• [Exercise aim] Filter this data down to the lines that hold "frame", and copy them.

[Records from a data source]

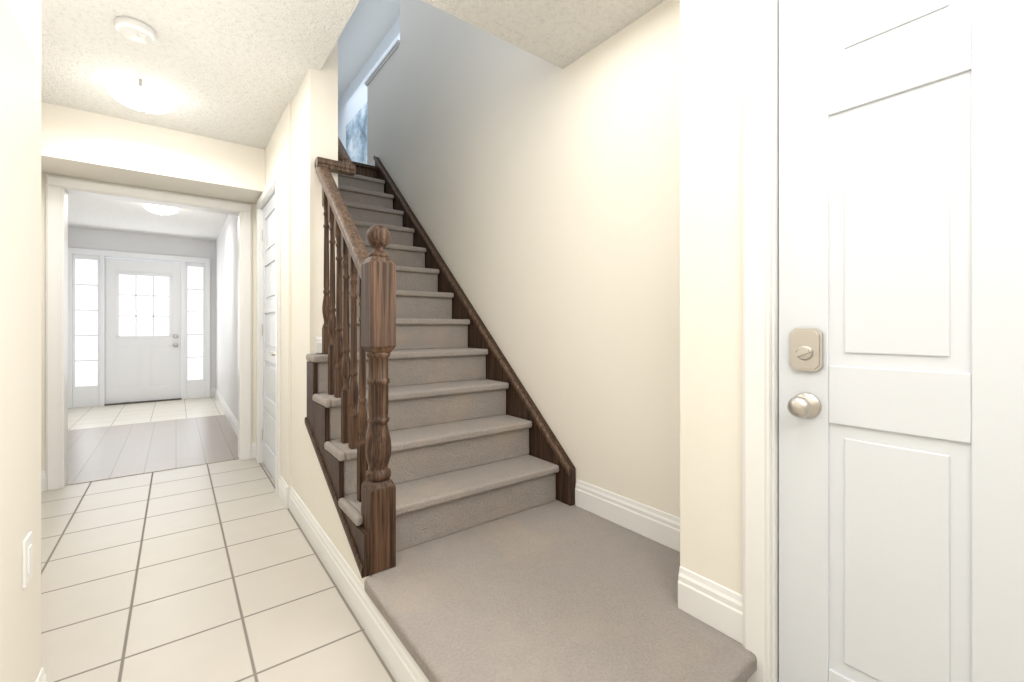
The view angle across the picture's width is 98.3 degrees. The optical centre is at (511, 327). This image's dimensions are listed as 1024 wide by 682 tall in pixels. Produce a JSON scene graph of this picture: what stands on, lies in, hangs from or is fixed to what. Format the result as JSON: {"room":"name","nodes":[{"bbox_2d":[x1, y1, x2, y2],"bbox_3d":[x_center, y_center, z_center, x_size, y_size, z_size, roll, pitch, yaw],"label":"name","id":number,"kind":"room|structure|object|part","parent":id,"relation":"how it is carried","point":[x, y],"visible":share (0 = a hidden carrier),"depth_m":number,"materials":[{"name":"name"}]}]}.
{"room":"hallway with staircase","nodes":[
{"label":"hallway with staircase","id":0,"kind":"room"},
{"bbox_2d":[0,0,40,681],"bbox_3d":[-1.282,-0.130,0.722,0.570,2.420,5.700,0,0,-37],"label":"wall","id":1,"kind":"structure","parent":0,"point":[20,306],"depth_m":1.07,"materials":[{"name":"paint"}]},
{"bbox_2d":[22,531,32,588],"bbox_3d":[-1.215,0.583,1.112,0.009,0.115,0.070,0,0,-37],"label":"outlet","id":2,"kind":"object","parent":1,"relation":"attached to","point":[27,558],"visible":1,"depth_m":1.10,"materials":[{"name":"white plastic"}]},
{"bbox_2d":[36,668,46,681],"bbox_3d":[-0.323,1.015,-0.061,0.015,0.129,3.294,0,0,-37],"label":"baseboard","id":3,"kind":"structure","parent":1,"relation":"attached to","point":[42,677],"depth_m":1.22,"materials":[{"name":"white wood"}]},
{"bbox_2d":[68,227,215,387],"bbox_3d":[-5.353,-0.130,6.432,1.750,2.420,0.120,0,0,-37],"label":"wall","id":4,"kind":"structure","parent":0,"point":[82,238],"depth_m":6.49,"materials":[{"name":"paint"}]},
{"bbox_2d":[68,247,209,407],"bbox_3d":[-5.324,0.010,6.410,1.570,2.140,0.150,0,0,-37],"label":"window","id":5,"kind":"structure","parent":4,"relation":"in","point":[86,327],"depth_m":6.30,"materials":[{"name":"white glass"}]},
{"bbox_2d":[105,258,180,403],"bbox_3d":[-5.299,0.051,6.386,0.840,2.030,0.108,0,0,-37],"label":"door","id":6,"kind":"structure","parent":5,"relation":"attached to","point":[142,368],"depth_m":6.37,"materials":[{"name":"white wood"}]},
{"bbox_3d":[-5.003,0.201,6.583,0.060,0.190,0.064,0,0,-37],"label":"door front hardware","id":7,"kind":"part","parent":6,"relation":"part of","materials":[{"name":"silver metal"}]},
{"bbox_2d":[68,397,224,429],"bbox_3d":[-5.032,1.140,5.546,2.690,0.120,1.920,0,0,-37],"label":"floor","id":8,"kind":"structure","parent":0,"point":[98,416],"depth_m":5.60,"materials":[{"name":"white tile"}]},
{"bbox_2d":[104,398,181,405],"bbox_3d":[-5.314,1.073,6.405,0.850,0.013,0.170,0,0,-37],"label":"threshold","id":9,"kind":"object","parent":8,"relation":"on","point":[143,401],"visible":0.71,"depth_m":6.35,"materials":[{"name":"brown metal"}]},
{"bbox_2d":[41,172,251,470],"bbox_3d":[-3.173,-0.130,2.940,2.500,2.420,0.120,0,0,-37],"label":"wall","id":10,"kind":"structure","parent":0,"point":[43,321],"depth_m":2.93,"materials":[{"name":"paint"}]},
{"bbox_2d":[41,471,43,490],"bbox_3d":[-2.389,1.015,1.940,0.040,0.129,2.420,0,0,-37],"label":"baseboard","id":11,"kind":"structure","parent":10,"relation":"attached to","point":[42,472],"depth_m":2.91,"materials":[{"name":"white wood"}]},
{"bbox_2d":[46,175,251,490],"bbox_3d":[-2.649,0.037,3.333,1.180,2.085,0.162,0,0,-37],"label":"door frame","id":12,"kind":"structure","parent":10,"relation":"attached to","point":[59,190],"depth_m":3.02,"materials":[{"name":"white wood"}]},
{"bbox_2d":[67,415,237,483],"bbox_3d":[-3.775,1.140,3.889,2.690,0.120,2.240,0,0,-37],"label":"floor","id":13,"kind":"structure","parent":0,"point":[104,452],"depth_m":4.01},
{"bbox_2d":[41,102,264,203],"bbox_3d":[-2.498,-1.179,3.112,1.284,0.319,0.419,0,0,-37],"label":"wall","id":14,"kind":"structure","parent":0,"point":[77,143],"depth_m":2.95,"materials":[{"name":"paint"}]},
{"bbox_2d":[41,458,396,681],"bbox_3d":[-0.910,1.140,0.967,3.720,0.120,5.880,0,0,-37],"label":"floor","id":15,"kind":"structure","parent":0,"point":[215,572],"depth_m":1.83,"materials":[{"name":"white tile"}]},
{"bbox_2d":[65,458,238,485],"bbox_3d":[-2.650,1.078,3.334,1.010,0.004,0.035,0,0,-37],"label":"threshold strip","id":16,"kind":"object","parent":15,"relation":"on","point":[148,472],"depth_m":3.28,"materials":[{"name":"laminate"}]},
{"bbox_2d":[305,137,756,681],"bbox_3d":[-0.638,-0.739,2.595,1.074,3.639,3.795,0,0,-37],"label":"staircase","id":17,"kind":"structure","parent":15,"relation":"on","point":[470,540],"depth_m":1.82,"materials":[{"name":"beige carpet"}]},
{"bbox_3d":[-0.795,0.676,1.921,0.009,0.432,0.872,0,0,-37],"label":"stringer mould","id":18,"kind":"part","parent":17,"relation":"part of","materials":[{"name":"beige paint"}]},
{"bbox_3d":[-0.763,-0.496,2.001,0.062,0.755,0.781,0,0,-37],"label":"handrail","id":19,"kind":"part","parent":17,"relation":"part of","materials":[{"name":"brown wood"}]},
{"bbox_3d":[-0.537,-0.477,3.275,0.014,2.427,2.717,0,0,-37],"label":"skirt mould","id":20,"kind":"part","parent":17,"relation":"part of","materials":[{"name":"brown wood"}]},
{"bbox_2d":[216,214,237,420],"bbox_3d":[-2.916,-0.130,3.213,1.740,2.420,0.005,0,0,-37],"label":"wall","id":21,"kind":"structure","parent":0,"point":[227,314],"depth_m":3.64,"materials":[{"name":"white paint"}]},
{"bbox_2d":[212,388,237,436],"bbox_3d":[-3.435,1.015,5.317,0.035,0.129,3.975,0,0,-37],"label":"baseboard","id":22,"kind":"structure","parent":21,"relation":"attached to","point":[232,420],"depth_m":5.30,"materials":[{"name":"white wood"}]},
{"bbox_2d":[252,40,337,510],"bbox_3d":[-2.776,-0.720,4.641,0.190,3.600,5.850,0,0,-37],"label":"wall","id":23,"kind":"structure","parent":0,"point":[304,135],"depth_m":2.46,"materials":[{"name":"paint"}]},
{"bbox_2d":[262,193,274,480],"bbox_3d":[-1.753,0.068,3.203,0.083,2.008,0.777,0,0,-37],"label":"closet door","id":24,"kind":"structure","parent":23,"relation":"in","point":[268,333],"depth_m":3.29,"materials":[{"name":"white wood"}]},
{"bbox_2d":[256,169,280,495],"bbox_3d":[-1.726,0.035,3.222,0.123,2.090,0.920,0,0,-37],"label":"trim","id":25,"kind":"structure","parent":23,"relation":"attached to","point":[274,183],"depth_m":3.02,"materials":[{"name":"white wood"}]},
{"bbox_2d":[316,337,321,352],"bbox_3d":[-0.972,0.093,2.329,0.112,0.086,0.014,0,0,-37],"label":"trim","id":26,"kind":"structure","parent":23,"relation":"attached to","point":[318,344],"depth_m":2.30,"materials":[{"name":"white wood"}]},
{"bbox_2d":[279,476,428,681],"bbox_3d":[-0.646,1.015,1.738,0.029,0.129,2.750,0,0,-37],"label":"baseboard","id":27,"kind":"structure","parent":23,"relation":"attached to","point":[401,664],"depth_m":1.66,"materials":[{"name":"white wood"}]},
{"bbox_2d":[41,0,665,240],"bbox_3d":[-1.916,-1.440,2.814,3.090,0.200,9.800,0,0,-37],"label":"ceiling","id":28,"kind":"structure","parent":0,"point":[234,71],"depth_m":2.15,"materials":[{"name":"white paint"}]},
{"bbox_2d":[114,16,155,43],"bbox_3d":[-1.678,-1.317,1.973,0.140,0.047,0.140,0,0,-37],"label":"smoke detector","id":29,"kind":"object","parent":28,"relation":"attached to","point":[132,33],"visible":1,"depth_m":1.95,"materials":[{"name":"plastic"}]},
{"bbox_2d":[107,79,175,113],"bbox_3d":[-2.096,-1.281,2.513,0.304,0.118,0.306,0,0,-37],"label":"light","id":30,"kind":"object","parent":28,"relation":"attached to","point":[140,96],"visible":1,"depth_m":2.44,"materials":[{"name":"white glass"}]},
{"bbox_2d":[143,204,177,215],"bbox_3d":[-3.852,-1.281,4.859,0.304,0.118,0.306,0,0,-37],"label":"light","id":31,"kind":"object","parent":28,"relation":"attached to","point":[161,210],"visible":0.92,"depth_m":4.79,"materials":[{"name":"white glass"}]},
{"bbox_2d":[338,16,399,149],"bbox_3d":[-1.482,-2.790,5.856,0.120,2.460,7.120,0,0,-37],"label":"wall","id":32,"kind":"structure","parent":0,"point":[352,101],"depth_m":6.94,"materials":[{"name":"paint"}]},
{"bbox_2d":[346,102,366,163],"bbox_3d":[-2.428,-2.845,6.977,0.029,1.050,1.150,0,0,-37],"label":"picture","id":33,"kind":"object","parent":32,"relation":"attached to","point":[356,138],"visible":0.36,"depth_m":6.91},
{"bbox_2d":[338,0,399,100],"bbox_3d":[-1.698,-4.095,3.494,3.320,0.150,10.620,0,0,-37],"label":"ceiling","id":34,"kind":"structure","parent":0,"point":[368,26],"depth_m":6.08,"materials":[{"name":"white paint"}]},
{"bbox_2d":[367,0,679,517],"bbox_3d":[-0.316,-1.470,3.162,0.120,5.100,3.820,0,0,-37],"label":"wall","id":35,"kind":"structure","parent":0,"point":[541,197],"depth_m":2.27,"materials":[{"name":"paint"}]},
{"bbox_2d":[364,39,399,165],"bbox_3d":[-1.220,-2.067,4.353,0.170,1.015,0.870,0,0,-37],"label":"trim","id":36,"kind":"structure","parent":35,"relation":"attached to","point":[386,57],"depth_m":4.28,"materials":[{"name":"white wood"}]},
{"bbox_2d":[575,479,679,551],"bbox_3d":[0.552,0.825,1.907,0.014,0.129,0.770,0,0,-37],"label":"baseboard","id":37,"kind":"structure","parent":35,"relation":"attached to","point":[661,527],"depth_m":1.94,"materials":[{"name":"white wood"}]},
{"bbox_2d":[680,0,742,594],"bbox_3d":[1.406,-0.130,0.628,0.440,2.420,2.300,0,0,-37],"label":"wall","id":38,"kind":"structure","parent":0,"point":[711,290],"depth_m":1.33,"materials":[{"name":"paint"}]},
{"bbox_2d":[743,0,778,681],"bbox_3d":[1.011,0.013,0.881,0.164,2.135,1.014,0,0,-37],"label":"door frame","id":39,"kind":"structure","parent":38,"relation":"attached to","point":[761,330],"depth_m":1.20,"materials":[{"name":"white wood"}]},
{"bbox_2d":[779,0,1023,681],"bbox_3d":[0.971,0.050,0.852,0.110,2.040,0.861,0,0,-37],"label":"entry door","id":40,"kind":"structure","parent":38,"relation":"in","point":[901,340],"depth_m":1.00,"materials":[{"name":"white wood"}]}
]}

• [Problem solution]
{"bbox_2d":[46,175,251,490],"bbox_3d":[-2.649,0.037,3.333,1.180,2.085,0.162,0,0,-37],"label":"door frame","id":12,"kind":"structure","parent":10,"relation":"attached to","point":[59,190],"depth_m":3.02,"materials":[{"name":"white wood"}]},
{"bbox_2d":[743,0,778,681],"bbox_3d":[1.011,0.013,0.881,0.164,2.135,1.014,0,0,-37],"label":"door frame","id":39,"kind":"structure","parent":38,"relation":"attached to","point":[761,330],"depth_m":1.20,"materials":[{"name":"white wood"}]},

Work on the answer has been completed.